Q: How should organisations roll out FIDO2 without breaking recovery and support?

A: Start with high-risk populations, then design recovery before broad enforcement. Require strong proofing for new registration, keep a tightly controlled fallback path for exceptional cases, and test help desk workflows for lost devices, browser incompatibilities, and account re-binding. The goal is to remove passwords without creating a weaker recovery channel that attackers can target.

Q: Why do FIDO2 and passkeys reduce phishing risk more effectively than OTP codes?

A: FIDO2 binds the authentication response to the relying-party origin, so a lookalike site cannot reuse the assertion. OTP codes can be relayed in real time and are still shared secrets at the moment of use. Passkeys keep the cryptographic benefit while improving usability, but they still depend on sound enrollment and recovery controls.

Q: What should IAM teams monitor when passkeys become the default login method?

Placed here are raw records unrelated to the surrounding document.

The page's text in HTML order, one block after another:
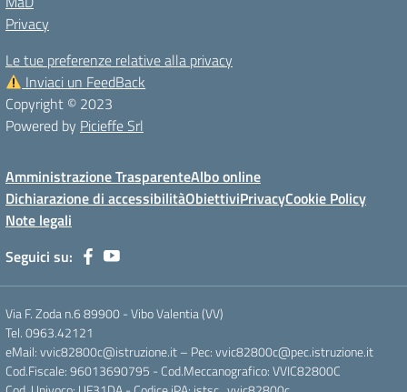
Privacy
Le tue preferenze relative alla privacy
Inviaci un FeedBack
Copyright © 2023
Powered by Picieffe Srl
Amministrazione TrasparenteAlbo online
Dichiarazione di accessibilitàObiettiviPrivacyCookie Policy
Note legali
Seguici su:
Via F. Zoda n.6 89900 - Vibo Valentia (VV)
Tel. 0963.42121
eMail: vvic82800c@istruzione.it – Pec: vvic82800c@pec.istruzione.it
Cod.Fiscale: 96013690795 - Cod.Meccanografico: VVIC82800C
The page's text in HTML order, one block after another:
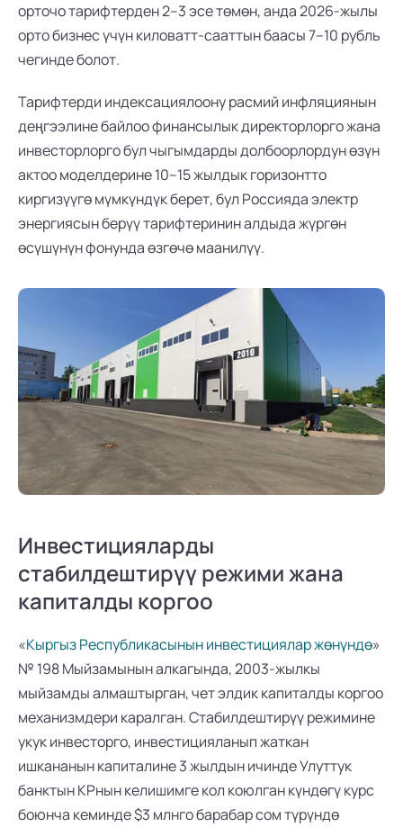
орточо тарифтерден 2–3 эсе төмөн, анда 2026-жылы
орто бизнес үчүн киловатт-сааттын баасы 7–10 рубль
чегинде болот.
Тарифтерди индексациялоону расмий инфляциянын
деңгээлине байлоо финансылык директорлорго жана
инвесторлорго бул чыгымдарды долбоорлордун өзүн
актоо моделдерине 10–15 жылдык горизонтто
киргизүүгө мүмкүндүк берет, бул Россияда электр
энергиясын берүү тарифтеринин алдыда жүргөн
өсүшүнүн фонунда өзгөчө маанилүү.
Инвестицияларды
стабилдештирүү режими жана
капиталды коргоо
«Кыргыз Республикасынын инвестициялар жөнүндө»
№ 198 Мыйзамынын алкагында, 2003-жылкы
мыйзамды алмаштырган, чет элдик капиталды коргоо
механизмдери каралган. Стабилдештирүү режимине
укук инвесторго, инвестицияланып жаткан
ишкананын капиталине 3 жылдын ичинде Улуттук
банктын КРнын келишимге кол коюлган күндөгү курс
боюнча кеминде $3 млнго барабар сом түрүндө
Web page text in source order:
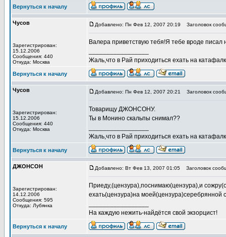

A: Watch for anomalous registration events, unexpected recovery requests, and sudden changes in platform-account ownership. Those signals indicate that the attack surface has moved from password theft to lifecycle abuse. If the organisation cannot see who enrolled which authenticator and when, governance is incomplete.

Q: What is the difference between authentication assurance and authorization in FIDO2 deployments?

A: Authentication assurance answers whether the user proved possession of a trusted authenticator. Authorization answers what that authenticated user can do afterward. FIDO2 strengthens the first problem only, so teams still need RBAC, ABAC, scoped tokens, and privilege review to control downstream access.

Technical breakdown

WebAuthn origin binding and browser mediation

WebAuthn is the browser-side API in FIDO2. The relying party calls navigator.credentials.create() for registration or navigator.credentials.get() for authentication, and the browser validates the origin before constructing a challenge. That challenge is signed by the authenticator, which means the resulting assertion is bound to the legitimate relying-party origin rather than to a reusable secret that a phishing site can replay. The browser is not just a transport layer here. It is the control point that prevents scripts from one origin from producing credentials for another.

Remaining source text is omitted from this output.